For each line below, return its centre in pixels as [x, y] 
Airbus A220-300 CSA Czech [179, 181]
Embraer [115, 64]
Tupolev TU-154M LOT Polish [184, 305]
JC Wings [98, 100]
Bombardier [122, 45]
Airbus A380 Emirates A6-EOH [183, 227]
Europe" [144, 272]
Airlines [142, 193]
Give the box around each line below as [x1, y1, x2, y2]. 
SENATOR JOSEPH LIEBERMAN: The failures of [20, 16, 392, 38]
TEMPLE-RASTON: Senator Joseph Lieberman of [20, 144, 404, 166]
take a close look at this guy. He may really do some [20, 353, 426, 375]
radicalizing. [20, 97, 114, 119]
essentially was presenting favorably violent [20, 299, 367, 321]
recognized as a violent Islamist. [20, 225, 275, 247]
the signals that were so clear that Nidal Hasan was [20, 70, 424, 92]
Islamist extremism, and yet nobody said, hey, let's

----

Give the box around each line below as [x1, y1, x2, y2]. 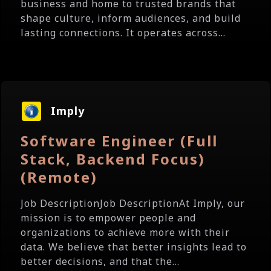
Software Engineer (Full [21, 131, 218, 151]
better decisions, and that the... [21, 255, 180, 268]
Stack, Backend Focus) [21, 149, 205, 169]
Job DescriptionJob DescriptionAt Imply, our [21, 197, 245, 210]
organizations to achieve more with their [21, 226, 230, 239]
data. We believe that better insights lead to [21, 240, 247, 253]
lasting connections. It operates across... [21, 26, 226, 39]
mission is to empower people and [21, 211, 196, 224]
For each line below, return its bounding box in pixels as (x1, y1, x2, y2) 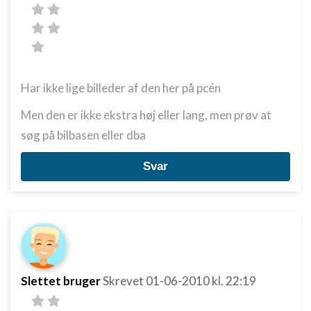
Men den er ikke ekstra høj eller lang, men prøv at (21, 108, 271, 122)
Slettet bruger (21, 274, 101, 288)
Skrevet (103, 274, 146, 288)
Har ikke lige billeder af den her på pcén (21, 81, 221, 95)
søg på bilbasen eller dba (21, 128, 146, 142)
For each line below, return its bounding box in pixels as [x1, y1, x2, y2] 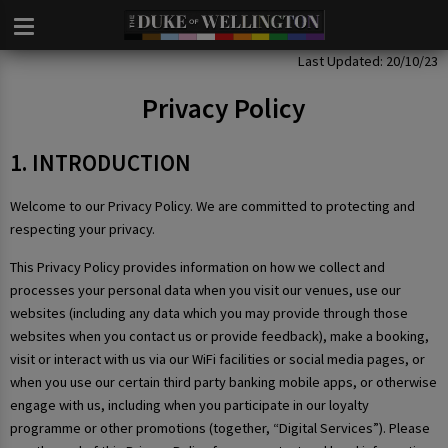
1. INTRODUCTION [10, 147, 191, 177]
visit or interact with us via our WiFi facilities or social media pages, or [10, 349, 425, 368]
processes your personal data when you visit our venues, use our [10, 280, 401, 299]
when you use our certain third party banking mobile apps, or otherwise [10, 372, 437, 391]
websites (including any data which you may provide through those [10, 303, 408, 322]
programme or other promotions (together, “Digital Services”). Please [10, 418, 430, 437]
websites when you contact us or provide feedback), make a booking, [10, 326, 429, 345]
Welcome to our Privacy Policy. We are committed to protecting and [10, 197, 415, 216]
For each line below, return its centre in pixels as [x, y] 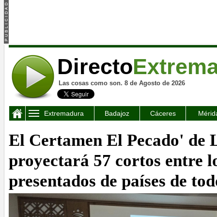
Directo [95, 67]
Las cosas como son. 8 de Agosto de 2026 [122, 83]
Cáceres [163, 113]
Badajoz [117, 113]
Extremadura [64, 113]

----

Compute how many lines of the records above hold the string "provide". Give the number with no other output.

→ Output of the task
2